Harvest and experience:

I have learned a lot, mastered related message attacks, and have a more thorough understanding of reduce() and lambda() functions.
I learned another variant of the leaked dp, well, I have to say, the harvest is quite big

Just remember:

After completing NEEPUSec CTF 2023, I felt that the quality of the questions in this competition was very good, so I searched for its previous questions, and then I did the NEEPUSec CTF 2021 RSA question. At first, it seemed very simple to read its title description, but after pushing it back and forth, I could only get m * e = 1 % (p + 1), m and e were still unknown, and as a result, nothing was found. After reading wp, I know that there are specific knowledge points for solving m and e here, so I searched a lot of information, and finally figured out this question.

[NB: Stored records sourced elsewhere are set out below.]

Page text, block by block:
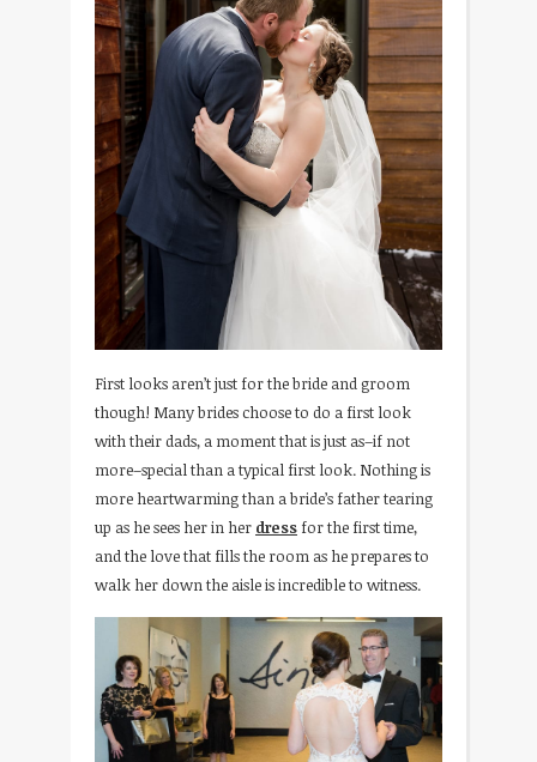
First looks aren’t just for the bride and groom
though! Many brides choose to do a first look
with their dads, a moment that is just as–if not
more–special than a typical first look. Nothing is
more heartwarming than a bride’s father tearing
up as he sees her in her dress for the first time,
and the love that fills the room as he prepares to
walk her down the aisle is incredible to witness.
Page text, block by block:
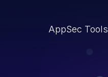
AppSec Tools
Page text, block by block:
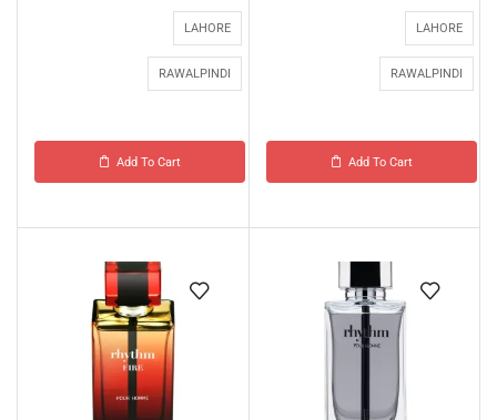
LAHORE
RAWALPINDI
Add To Cart
LAHORE
RAWALPINDI
Add To Cart
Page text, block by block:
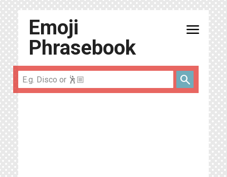
Emoji
Phrasebook
menu
search
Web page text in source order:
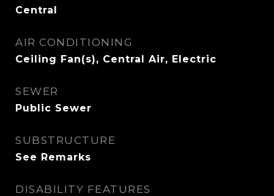
Central
AIR CONDITIONING
Ceiling Fan(s), Central Air, Electric
SEWER
Public Sewer
SUBSTRUCTURE
See Remarks
DISABILITY FEATURES
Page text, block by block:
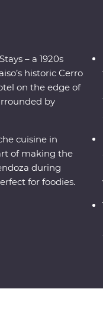
– a 1920s
historic Cerro
on the edge of
by
cuisine in
of making the
during
for foodies.
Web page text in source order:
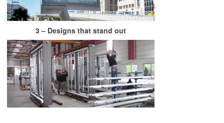
3 – Designs that stand out
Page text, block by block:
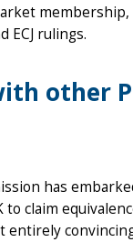
ECJ rulings.
other
has
claim
entirely
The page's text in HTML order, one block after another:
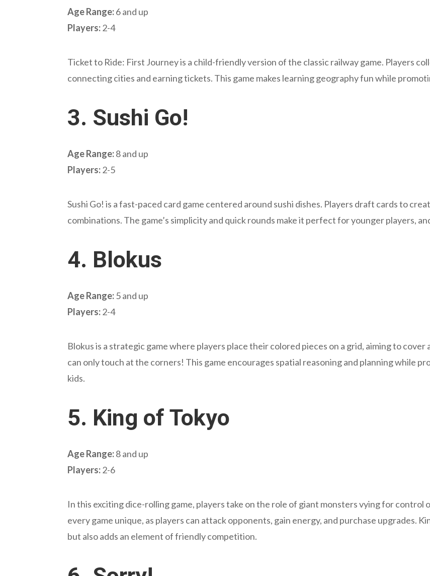
Age Range:6 and up
Players:2-4
Ticket to Ride: First Journey is a child-friendly version of the classic railway game. Players
connecting cities and earning tickets. This game makes learning geography fun while
3. Sushi Go!
Age Range:8 and up
Players:2-5
Sushi Go! is a fast-paced card game centered around sushi dishes. Players draft cards to
combinations. The game’s simplicity and quick rounds make it perfect for younger players,
4. Blokus
Age Range:5 and up
Players:2-4
Blokus is a strategic game where players place their colored pieces on a grid, aiming to cover
can only touch at the corners! This game encourages spatial reasoning and planning while
kids.
5. King of Tokyo
Age Range:8 and up
Players:2-6
In this exciting dice-rolling game, players take on the role of giant monsters vying for control
every game unique, as players can attack opponents, gain energy, and purchase upgrades.
but also adds an element of friendly competition.
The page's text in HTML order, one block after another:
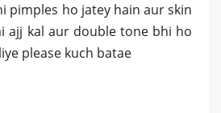
pimples ho jatey hain aur skin
ajj kal aur double tone bhi ho
please kuch batae
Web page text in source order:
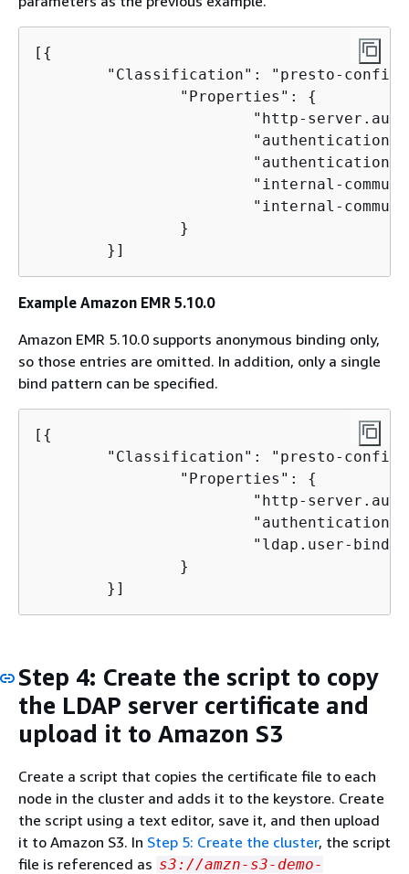
[ {
"Classification": "presto-
                "Properties":
{
"http-
"internal-
"internal-
                }
        }]
Example Amazon EMR 5.10.0
Amazon EMR 5.10.0 supports anonymous binding only,
so those entries are omitted. In addition, only a single
bind pattern can be specified.
[ {
"Classification": "presto-
                "Properties":
{
"http-
"ldap.user-bind-
                }
        }]
Step 4: Create the script to copy
the LDAP server certificate and
upload it to Amazon S3
Create a script that copies the certificate file to each
node in the cluster and adds it to the keystore. Create
the script using a text editor, save it, and then upload
it to Amazon S3. In Step 5: Create the cluster, the script
file is referenced as s3://amzn-s3-demo-
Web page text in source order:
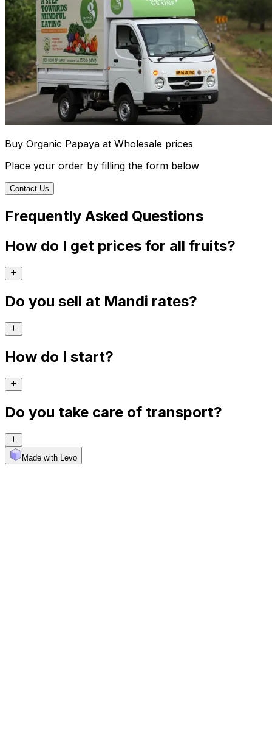
Buy Organic Papaya at Wholesale prices
Place your order by filling the form below
Contact Us
Frequently Asked Questions
How do I get prices for all fruits?
Do you sell at Mandi rates?
How do I start?
Do you take care of transport?
Made with Levo
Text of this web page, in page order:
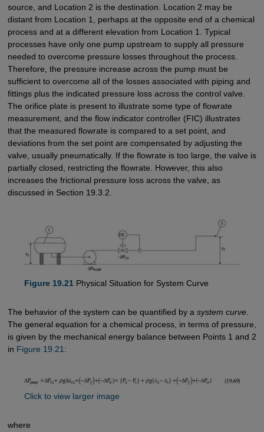
source, and Location 2 is the destination. Location 2 may be
distant from Location 1, perhaps at the opposite end of a chemical
process and at a different elevation from Location 1. Typical
processes have only one pump upstream to supply all pressure
needed to overcome pressure losses throughout the process.
Therefore, the pressure increase across the pump must be
sufficient to overcome all of the losses associated with piping and
fittings plus the indicated pressure loss across the control valve.
The orifice plate is present to illustrate some type of flowrate
measurement, and the flow indicator controller (FIC) illustrates
that the measured flowrate is compared to a set point, and
deviations from the set point are compensated by adjusting the
valve, usually pneumatically. If the flowrate is too large, the valve is
partially closed, restricting the flowrate. However, this also
increases the frictional pressure loss across the valve, as
discussed in Section 19.3.2.
Figure 19.21Physical Situation for System Curve
The behavior of the system can be quantified by a system curve.
The general equation for a chemical process, in terms of pressure,
is given by the mechanical energy balance between Points 1 and 2
in Figure 19.21:
Click to view larger image
where
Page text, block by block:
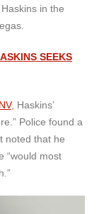
in the
SEEKS
, Haskins’
Police found a
noted that he
“would most
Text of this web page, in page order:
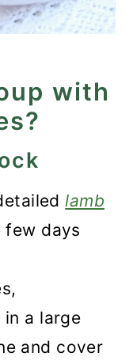
with
lamb
few days
a large
and cover
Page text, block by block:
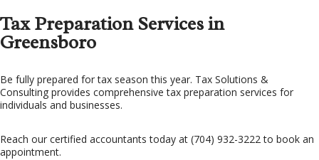
ABOUT
TAX SERVICES
CONTACT US
Tax Preparation Services in
Greensboro
Be fully prepared for tax season this year. Tax Solutions &
Consulting provides comprehensive tax preparation services for
individuals and businesses.
Reach our certified accountants today at (704) 932-3222 to book an
appointment.
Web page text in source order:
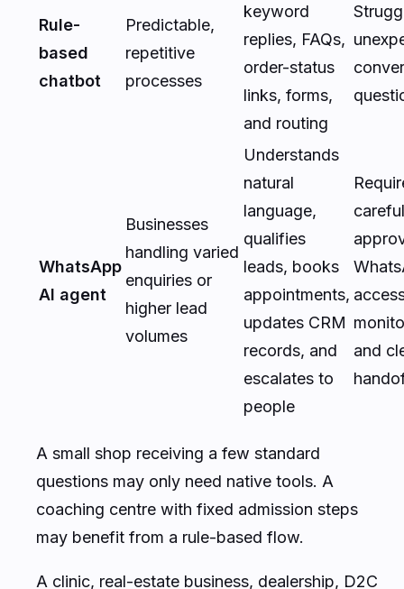
Rule-
based
chatbot
Predictable,
repetitive
processes
keyword
replies, FAQs,
order-status
links, forms,
and routing
WhatsApp
AI agent
Businesses
handling varied
enquiries or
higher lead
volumes
Understands
natural
language,
qualifies
leads, books
appointments,
updates CRM
records, and
escalates to
people
and
A small shop receiving a few standard
questions may only need native tools. A
coaching centre with fixed admission steps
may benefit from a rule-based flow.
A clinic, real-estate business, dealership, D2C
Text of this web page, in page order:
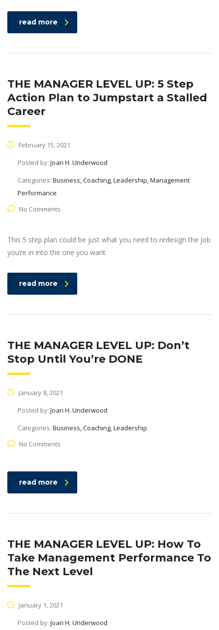
read more
THE MANAGER LEVEL UP: 5 Step
Action Plan to Jumpstart a Stalled
Career
February 15, 2021
Posted by: Joan H. Underwood
Categories: Business, Coaching, Leadership, Management
Performance
No Comments
This 5 step plan could be just what you need to redesign the job
you’re in into the one you want.
read more
THE MANAGER LEVEL UP: Don’t
Stop Until You’re DONE
January 8, 2021
Posted by: Joan H. Underwood
Categories: Business, Coaching, Leadership
No Comments
read more
THE MANAGER LEVEL UP: How To
Take Management Performance To
The Next Level
January 1, 2021
Posted by: Joan H. Underwood
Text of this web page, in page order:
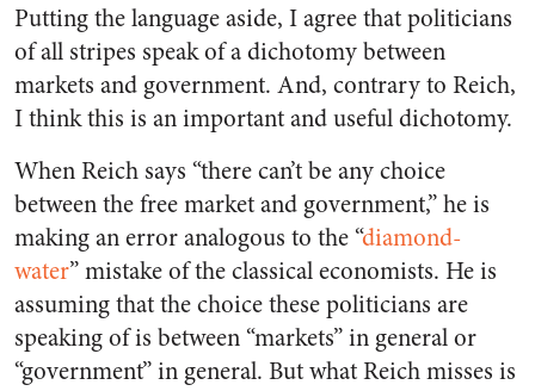
Putting the language aside, I agree that politicians
of all stripes speak of a dichotomy between
markets and government. And, contrary to Reich,
I think this is an important and useful dichotomy.
When Reich says “there can’t be any choice
between the free market and government,” he is
making an error analogous to the “diamond-
water” mistake of the classical economists. He is
assuming that the choice these politicians are
speaking of is between “markets” in general or
“government” in general. But what Reich misses is
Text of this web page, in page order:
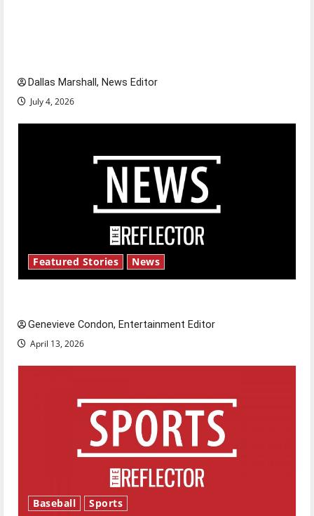
Dallas Marshall, News Editor
July 4, 2026
Featured Stories News
Genevieve Condon, Entertainment Editor
April 13, 2026
Baseball Sports
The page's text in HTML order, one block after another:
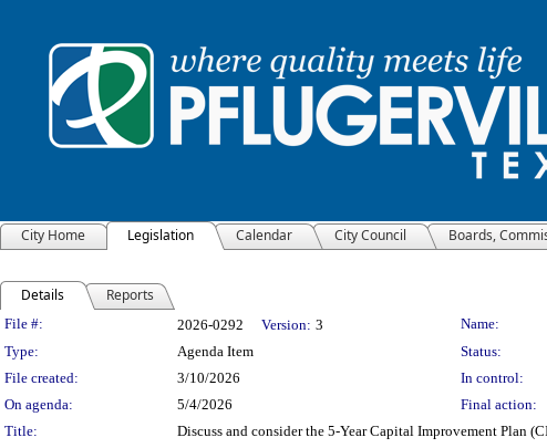
City Home Legislation Calendar City Council Boards,
Details Reports
Legislation Details
File #: 2026-0292 Version: 3
Name:
Type:
Agenda Item Status:
File created:
3/10/2026 In control:
On agenda:
5/4/2026 Final action:
Title:
Discuss and consider the 5-Year Capital Improvement Plan
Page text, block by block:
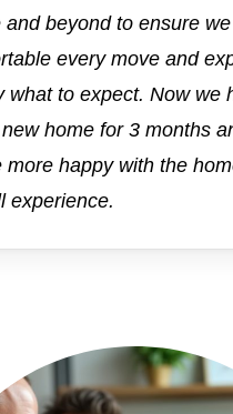
and beyond to ensure
every move and
what to expect. Now we
home for 3 months
more happy with the
experience.
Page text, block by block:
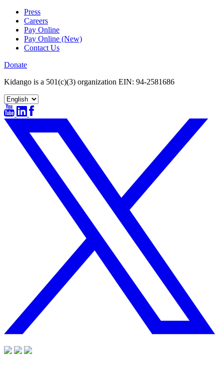
Press
Careers
Pay Online
Pay Online (New)
Contact Us
Donate
Kidango is a 501(c)(3) organization EIN: 94-2581686
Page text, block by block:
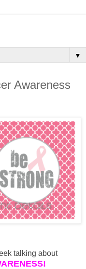
▼
Awareness
talking about
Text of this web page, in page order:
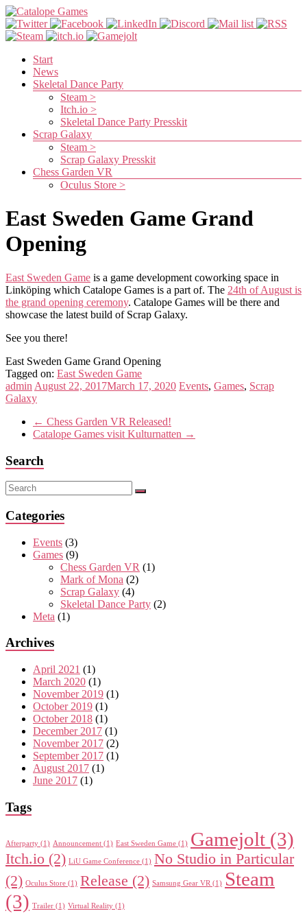
Skip
to
content
Catalope
Games
Menu
Start
News
Skeletal Dance Party
Steam >
Itch.io >
Skeletal Dance Party Presskit
Scrap Galaxy
Steam >
Scrap Galaxy Presskit
Chess Garden VR
Oculus Store >
East Sweden Game Grand
Opening
East Sweden Game is a game development coworking space in
Linköping which Catalope Games is a part of. The 24th of August is
the grand opening ceremony. Catalope Games will be there and
showcase the latest build of Scrap Galaxy.
See you there!
East Sweden Game Grand Opening
Tagged on: East Sweden Game
admin August 22, 2017March 17, 2020 Events, Games, Scrap
Galaxy
← Chess Garden VR Released!
Catalope Games visit Kulturnatten →
Search
Categories
Events (3)
Games (9)
Chess Garden VR (1)
Mark of Mona (2)
Scrap Galaxy (4)
Skeletal Dance Party (2)
Meta (1)
Archives
April 2021 (1)
March 2020 (1)
November 2019 (1)
October 2019 (1)
October 2018 (1)
December 2017 (1)
November 2017 (2)
September 2017 (1)
August 2017 (1)
June 2017 (1)
Tags
Afterparty (1) Announcement (1) East Sweden Game (1) Gamejolt (3)
Itch.io (2) LiU Game Conference (1) No Studio in Particular
(2) Oculus Store (1) Release (2) Samsung Gear VR (1) Steam
(3) Trailer (1) Virtual Reality (1)
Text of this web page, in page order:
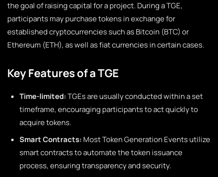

In fact, at the beginning, it was based on the idea of directly setting the script, but suddenly thought of a sentence said by a senior, “We are engaged in network security, not looking for ctfer of flag, don’t reverse the two.”
But in fact, it is still a bit reluctant to fully understand this question. There are some small points in it that I still don’t understand. Filling attack (haven’t looked for information yet), in short, the general steps and meaning are clear.